You show no track record for marine — can you actually build to this sector?
Straight answer: we do not yet hold a marine and offshore reference we can cite, so we will not claim one. What we do hold is the engineering the sector needs, proven across our fan range in other industries — salt-grade corrosion metallurgy, rigid baseframes for dynamic loads, spark-resistant and ATEX self-declared construction, and emergency high-temperature duty. This is an engineered-capability page: tell us your duty and your class-society scope, and we engineer the fan to it and prove it on the rig. A credible single source names its own boundaries before you discover them.
How do you protect a marine fan against salt corrosion?
We size the metallurgy and the coating to the exposure. On the wetted and salt-exposed surfaces we select 316L stainless or FRP; on structural steel we specify hot-dip galvanising or a marine-grade multi-coat paint system; and we keep sealed, greased-for-life bearings out of the salt air. Plain mild steel can pit and lose coating within 12 to 24 months in a marine atmosphere, which is why the corrosion answer is engineered to your salinity and exposure, not a default. Send us the environment and the class rule and we specify it on the GA drawing you sign off.
The deck rolls, pitches and can shock the machine. How is the fan built for motion?
The baseframe and pedestal are engineered for the class-defined roll, pitch and shock case, not a static landside base. That means a rigid, ribbed structure, anti-vibration mounts and flexible connections where the rules require, locked and marine-rated fasteners, and dynamic balance to ISO 21940 G2.5 (G1.0 on application) so the fan runs smooth while the vessel moves. Give us your class society's motion and shock criteria and we design the mounting and the structure to them.

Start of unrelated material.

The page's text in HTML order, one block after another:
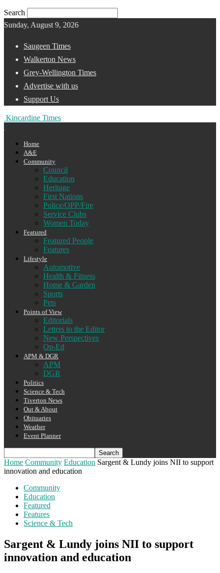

Our platform has hazardous areas. Can you supply a gas-safe, spark-resistant fan?
Yes, to the area classification you give us. We build spark-resistant construction with non-sparking wheel and inlet-cone material pairings, and ATEX Zone 2/22 is self-declared per 2014/34/EU (Category 3) where the classification calls for it. To be precise, that ATEX declaration is a self-declaration of conformity, not a third-party certification. Tell us the zone, the gas group and the temperature class, and we engineer the construction and the declaration to match.
Do you build emergency smoke and fire fans to a marine fire duration?
Yes. We build emergency smoke-and-fire extraction construction rated to hold flow at high temperature for a class-required duration — commonly 300 °C for 2 hours, or the exact rating and duration your class society specifies. The motor, wheel and construction are selected so the fan keeps moving air when the space it serves is on fire. Give us the class rule and the required temperature-time rating and we engineer to it.
Do you performance-test the fans, and what about AMCA, CE, ATEX and quality certification?
Every fan is performance-tested in-house to the AMCA 210 / ISO 5801 method on our 200 HP VFD test rig, and dynamically balanced to ISO 21940 G6.3 as standard (G2.5 / G1.0 on application), with the test witnessed on request. To be precise: that in-house testing is to the AMCA 210 / ISO 5801 method, not AMCA-certified, and we are not an AMCA member; CE is self-declared per 2006/42/EC and 2014/35/EU, and ATEX Zone 2/22 is self-declared per 2014/34/EU (Category 3) where the area classification calls for it — those are self-declarations of conformity, not third-party certifications. Our only third-party certification is ISO 9001:2015. Class-society approval and witnessing is handled as project-specific scope to your named society.